= Exercise description =
Copy the data that follows, character for character, minus the pictures.

*** Block opens ***

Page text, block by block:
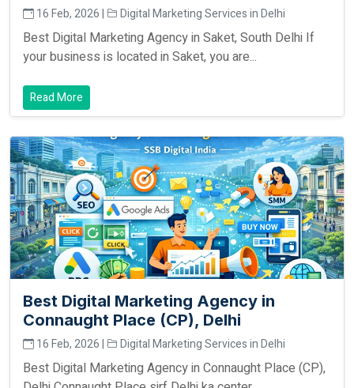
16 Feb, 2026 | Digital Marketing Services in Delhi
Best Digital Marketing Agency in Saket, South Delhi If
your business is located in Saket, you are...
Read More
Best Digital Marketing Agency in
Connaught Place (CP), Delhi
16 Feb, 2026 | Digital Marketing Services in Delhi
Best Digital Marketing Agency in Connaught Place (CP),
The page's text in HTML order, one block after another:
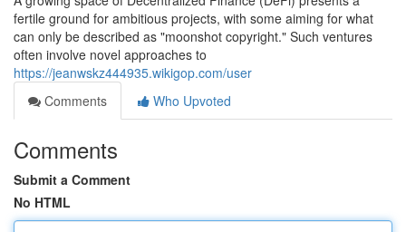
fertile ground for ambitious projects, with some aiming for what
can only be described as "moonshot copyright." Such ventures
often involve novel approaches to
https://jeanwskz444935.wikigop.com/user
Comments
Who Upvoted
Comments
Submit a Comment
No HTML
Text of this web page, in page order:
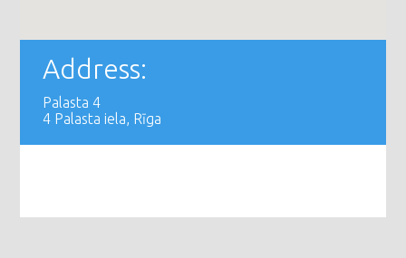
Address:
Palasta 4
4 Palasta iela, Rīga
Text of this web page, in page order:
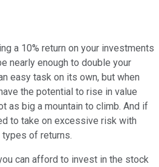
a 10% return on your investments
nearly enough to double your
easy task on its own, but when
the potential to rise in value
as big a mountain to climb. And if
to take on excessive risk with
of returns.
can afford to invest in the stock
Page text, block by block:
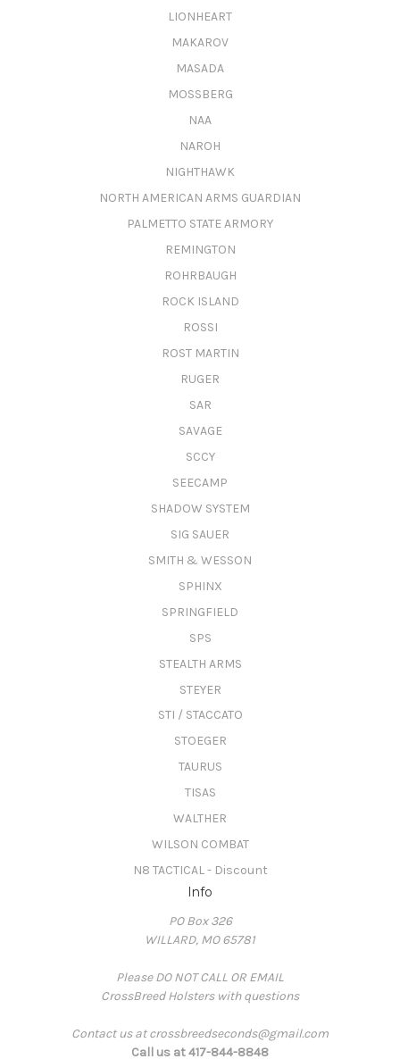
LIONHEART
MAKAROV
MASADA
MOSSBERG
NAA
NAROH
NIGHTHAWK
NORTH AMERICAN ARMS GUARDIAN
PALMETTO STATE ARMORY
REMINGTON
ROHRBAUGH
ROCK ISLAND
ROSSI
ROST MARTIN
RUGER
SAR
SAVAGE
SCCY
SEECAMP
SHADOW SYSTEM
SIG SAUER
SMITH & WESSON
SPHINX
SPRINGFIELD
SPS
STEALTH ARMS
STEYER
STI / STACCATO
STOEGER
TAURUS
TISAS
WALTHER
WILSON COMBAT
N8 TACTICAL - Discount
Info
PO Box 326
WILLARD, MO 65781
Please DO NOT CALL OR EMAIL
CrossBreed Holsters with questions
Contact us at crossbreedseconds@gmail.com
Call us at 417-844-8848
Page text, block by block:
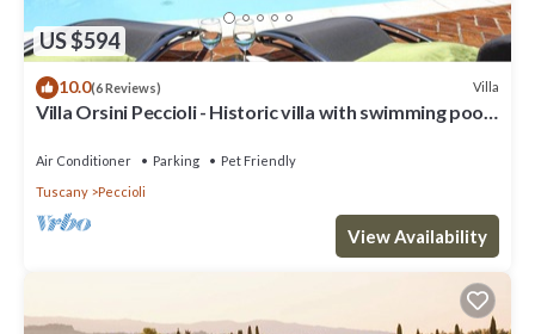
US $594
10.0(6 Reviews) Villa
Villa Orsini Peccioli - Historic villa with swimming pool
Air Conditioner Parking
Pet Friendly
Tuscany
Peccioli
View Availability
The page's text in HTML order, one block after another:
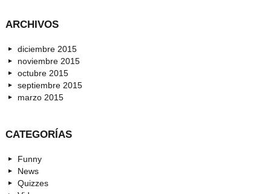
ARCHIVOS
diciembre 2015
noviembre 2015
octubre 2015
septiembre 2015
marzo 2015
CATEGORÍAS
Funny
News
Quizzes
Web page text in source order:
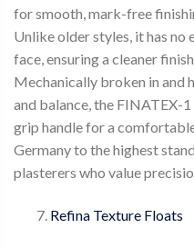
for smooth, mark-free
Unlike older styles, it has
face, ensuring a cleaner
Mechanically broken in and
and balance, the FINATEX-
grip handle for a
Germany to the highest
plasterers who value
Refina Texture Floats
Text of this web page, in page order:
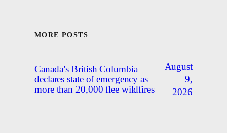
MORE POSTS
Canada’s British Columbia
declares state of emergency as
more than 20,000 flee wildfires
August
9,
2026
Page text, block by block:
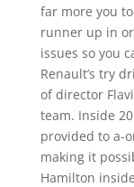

*** Block closes ***

= Written response =
Page text, block by block:
16 Feb, 2026 | Digital Marketing Services in Delhi
Best Digital Marketing Agency in Saket, South Delhi If
your business is located in Saket, you are...
Read More
Best Digital Marketing Agency in
Connaught Place (CP), Delhi
16 Feb, 2026 | Digital Marketing Services in Delhi
Best Digital Marketing Agency in Connaught Place (CP),
The page's text in HTML order, one block after another:
fertile ground for ambitious projects, with some aiming for what
can only be described as "moonshot copyright." Such ventures
often involve novel approaches to
https://jeanwskz444935.wikigop.com/user
Comments
Who Upvoted
Comments
Submit a Comment
No HTML
Text of this web page, in page order:
Address:
Palasta 4
4 Palasta iela, Rīga
Text of this web page, in page order:
a 10% return on your investments
nearly enough to double your
easy task on its own, but when
the potential to rise in value
as big a mountain to climb. And if
to take on excessive risk with
of returns.
can afford to invest in the stock
Page text, block by block:
LIONHEART
MAKAROV
MASADA
MOSSBERG
NAA
NAROH
NIGHTHAWK
NORTH AMERICAN ARMS GUARDIAN
PALMETTO STATE ARMORY
REMINGTON
ROHRBAUGH
ROCK ISLAND
ROSSI
ROST MARTIN
RUGER
SAR
SAVAGE
SCCY
SEECAMP
SHADOW SYSTEM
SIG SAUER
SMITH & WESSON
SPHINX
SPRINGFIELD
SPS
STEALTH ARMS
STEYER
STI / STACCATO
STOEGER
TAURUS
TISAS
WALTHER
WILSON COMBAT
N8 TACTICAL - Discount
Info
PO Box 326
WILLARD, MO 65781
Please DO NOT CALL OR EMAIL
CrossBreed Holsters with questions
Contact us at crossbreedseconds@gmail.com
Call us at 417-844-8848
Page text, block by block:
US $594
10.0(6 Reviews) Villa
Villa Orsini Peccioli - Historic villa with swimming pool
Air Conditioner Parking
Pet Friendly
Tuscany
Peccioli
View Availability
The page's text in HTML order, one block after another:
ARCHIVOS
diciembre 2015
noviembre 2015
octubre 2015
septiembre 2015
marzo 2015
CATEGORÍAS
Funny
News
Quizzes
Web page text in source order:
for smooth, mark-free
Unlike older styles, it has
face, ensuring a cleaner
Mechanically broken in and
and balance, the FINATEX-
grip handle for a
Germany to the highest
plasterers who value
Refina Texture Floats
Text of this web page, in page order:
MORE POSTS
Canada’s British Columbia
declares state of emergency as
more than 20,000 flee wildfires
August
9,
2026
Page text, block by block:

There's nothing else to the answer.